About this task >> What you return should be exactly the lines from the one containing "Piotr Dumala (Poland)" down to the final line of the listing, with nothing else.

:::::

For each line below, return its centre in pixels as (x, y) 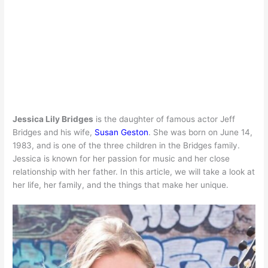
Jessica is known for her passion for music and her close (121, 158)
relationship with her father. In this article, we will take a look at (134, 171)
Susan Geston (122, 132)
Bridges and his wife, (54, 132)
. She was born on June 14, (201, 132)
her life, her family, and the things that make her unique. (121, 185)
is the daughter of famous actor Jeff (165, 119)
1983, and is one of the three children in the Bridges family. (127, 145)
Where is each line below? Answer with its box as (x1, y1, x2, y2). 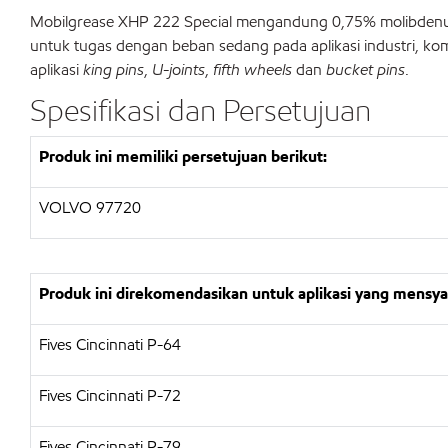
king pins (83, 59, 144, 80)
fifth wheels (213, 59, 292, 80)
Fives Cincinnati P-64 (39, 334, 181, 355)
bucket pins (326, 59, 405, 80)
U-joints (152, 59, 205, 80)
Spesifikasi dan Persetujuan (30, 91, 371, 129)
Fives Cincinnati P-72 (39, 385, 181, 406)
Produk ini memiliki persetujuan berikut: (39, 146, 327, 167)
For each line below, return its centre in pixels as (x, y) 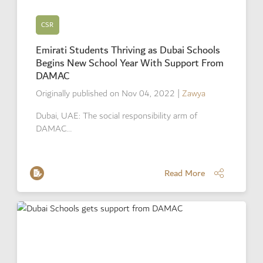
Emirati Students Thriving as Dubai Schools (128, 50)
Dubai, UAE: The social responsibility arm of (116, 116)
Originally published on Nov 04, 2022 (105, 93)
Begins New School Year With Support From (129, 63)
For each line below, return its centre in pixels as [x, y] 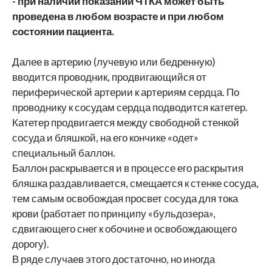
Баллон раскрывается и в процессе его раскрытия [128, 168]
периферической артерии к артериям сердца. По [126, 92]
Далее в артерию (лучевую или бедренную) [114, 62]
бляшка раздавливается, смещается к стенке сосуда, [135, 183]
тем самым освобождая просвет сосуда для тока [125, 198]
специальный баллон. [64, 153]
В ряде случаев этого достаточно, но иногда [114, 259]
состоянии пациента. [63, 31]
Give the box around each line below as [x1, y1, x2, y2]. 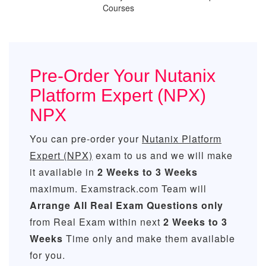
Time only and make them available [63, 232, 235, 245]
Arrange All [30, 198, 87, 212]
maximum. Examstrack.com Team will [30, 182, 207, 195]
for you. [30, 248, 65, 262]
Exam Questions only [116, 198, 223, 212]
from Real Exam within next [30, 215, 163, 229]
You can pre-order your [30, 132, 142, 145]
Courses [103, 2, 134, 14]
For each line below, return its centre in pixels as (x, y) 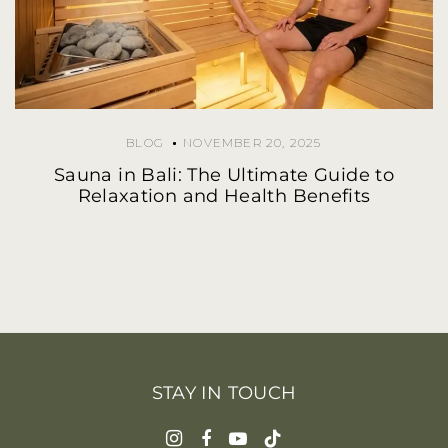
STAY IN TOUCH (224, 392)
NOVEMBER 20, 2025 (252, 142)
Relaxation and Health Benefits (224, 195)
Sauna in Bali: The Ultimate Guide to (224, 174)
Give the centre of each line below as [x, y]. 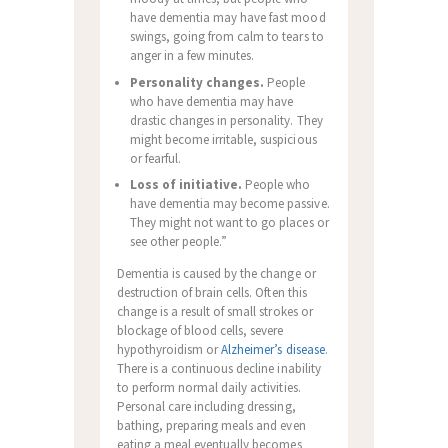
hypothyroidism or [169, 349]
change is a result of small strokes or [214, 311]
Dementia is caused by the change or [216, 273]
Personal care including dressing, [206, 406]
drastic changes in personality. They [226, 120]
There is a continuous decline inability [218, 368]
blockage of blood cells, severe [200, 330]
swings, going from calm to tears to [226, 37]
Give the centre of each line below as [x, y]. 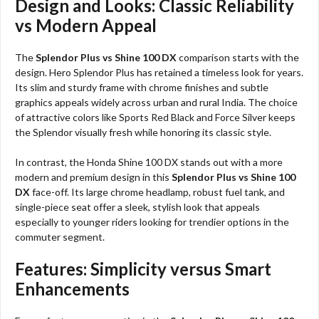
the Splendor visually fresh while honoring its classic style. [143, 132]
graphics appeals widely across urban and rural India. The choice [156, 102]
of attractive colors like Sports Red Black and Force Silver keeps [155, 117]
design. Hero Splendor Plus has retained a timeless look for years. [159, 72]
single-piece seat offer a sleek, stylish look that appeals [137, 206]
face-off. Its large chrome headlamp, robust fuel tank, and [157, 192]
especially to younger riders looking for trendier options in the [152, 221]
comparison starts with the [238, 57]
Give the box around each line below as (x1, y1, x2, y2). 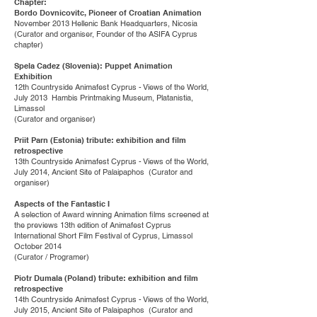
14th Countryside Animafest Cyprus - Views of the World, (14, 294, 211, 304)
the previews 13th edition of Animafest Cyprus (14, 220, 171, 230)
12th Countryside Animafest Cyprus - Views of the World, (14, 82, 211, 92)
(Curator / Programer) (14, 252, 89, 262)
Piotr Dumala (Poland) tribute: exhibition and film (14, 273, 198, 283)
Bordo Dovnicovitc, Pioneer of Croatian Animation (14, 8, 202, 18)
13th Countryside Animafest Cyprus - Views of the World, (14, 156, 211, 166)
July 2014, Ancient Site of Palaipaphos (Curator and (14, 167, 192, 177)

:::::

Answer box >>
Piotr Dumala (Poland) tribute: exhibition and film (14, 273, 198, 283)
Bordo Dovnicovitc, Pioneer of Croatian Animation (14, 8, 202, 18)
13th Countryside Animafest Cyprus - Views of the World, (14, 156, 211, 166)
July 2014, Ancient Site of Palaipaphos (Curator and (14, 167, 192, 177)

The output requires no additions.